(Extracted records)
┄┄┄┄┄┄┄┄┄┄┄┄┄┄┄┄┄┄┄┄
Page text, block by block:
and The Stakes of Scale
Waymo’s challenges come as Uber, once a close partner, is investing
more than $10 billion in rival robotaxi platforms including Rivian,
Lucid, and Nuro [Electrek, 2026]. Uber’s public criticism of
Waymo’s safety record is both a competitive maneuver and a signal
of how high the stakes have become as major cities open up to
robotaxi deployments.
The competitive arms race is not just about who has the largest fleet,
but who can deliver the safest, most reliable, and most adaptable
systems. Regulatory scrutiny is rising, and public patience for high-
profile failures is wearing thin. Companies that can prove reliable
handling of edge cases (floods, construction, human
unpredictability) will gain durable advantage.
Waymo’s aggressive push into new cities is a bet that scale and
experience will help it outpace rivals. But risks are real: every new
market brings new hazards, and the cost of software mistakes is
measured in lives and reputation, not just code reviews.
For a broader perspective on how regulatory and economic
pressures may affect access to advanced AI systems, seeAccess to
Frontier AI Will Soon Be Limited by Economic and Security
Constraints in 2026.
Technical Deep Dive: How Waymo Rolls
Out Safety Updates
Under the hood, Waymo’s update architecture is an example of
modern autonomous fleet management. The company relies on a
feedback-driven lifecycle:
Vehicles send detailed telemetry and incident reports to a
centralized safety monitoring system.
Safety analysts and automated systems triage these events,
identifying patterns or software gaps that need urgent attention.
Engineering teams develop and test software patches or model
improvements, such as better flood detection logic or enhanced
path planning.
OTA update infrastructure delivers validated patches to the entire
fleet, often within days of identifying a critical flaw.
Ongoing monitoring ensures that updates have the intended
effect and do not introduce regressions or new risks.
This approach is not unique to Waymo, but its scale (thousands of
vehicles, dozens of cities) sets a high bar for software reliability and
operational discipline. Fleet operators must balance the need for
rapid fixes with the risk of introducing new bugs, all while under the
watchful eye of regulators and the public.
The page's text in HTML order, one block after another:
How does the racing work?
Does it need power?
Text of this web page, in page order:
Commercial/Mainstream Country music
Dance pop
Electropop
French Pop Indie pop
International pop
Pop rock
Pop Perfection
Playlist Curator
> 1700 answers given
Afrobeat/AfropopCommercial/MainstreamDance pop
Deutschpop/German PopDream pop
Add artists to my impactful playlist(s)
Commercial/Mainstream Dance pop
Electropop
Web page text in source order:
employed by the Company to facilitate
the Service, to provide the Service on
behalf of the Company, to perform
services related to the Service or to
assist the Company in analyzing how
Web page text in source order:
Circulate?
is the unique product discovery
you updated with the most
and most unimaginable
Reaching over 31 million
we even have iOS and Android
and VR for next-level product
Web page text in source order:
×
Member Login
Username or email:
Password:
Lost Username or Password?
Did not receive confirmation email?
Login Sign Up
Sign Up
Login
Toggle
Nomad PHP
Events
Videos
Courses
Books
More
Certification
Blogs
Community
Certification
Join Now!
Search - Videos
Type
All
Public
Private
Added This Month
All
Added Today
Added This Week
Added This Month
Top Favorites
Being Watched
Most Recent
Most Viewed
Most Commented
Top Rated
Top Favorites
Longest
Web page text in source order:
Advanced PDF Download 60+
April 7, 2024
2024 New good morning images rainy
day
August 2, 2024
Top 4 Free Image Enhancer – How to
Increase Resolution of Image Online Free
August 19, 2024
┄┄┄┄┄┄┄┄┄┄┄┄┄┄┄┄┄┄┄┄
EXERCISE INSTRUCTIONS:
Please give back, exactly as it stands above, the stretch from the line with "assist the Company in analyzing how" through the line with "Lost Username or Password?", and no line outside it.

SOLUTION TO THIS TASK:
assist the Company in analyzing how
Web page text in source order:
Circulate?
is the unique product discovery
you updated with the most
and most unimaginable
Reaching over 31 million
we even have iOS and Android
and VR for next-level product
Web page text in source order:
×
Member Login
Username or email:
Password:
Lost Username or Password?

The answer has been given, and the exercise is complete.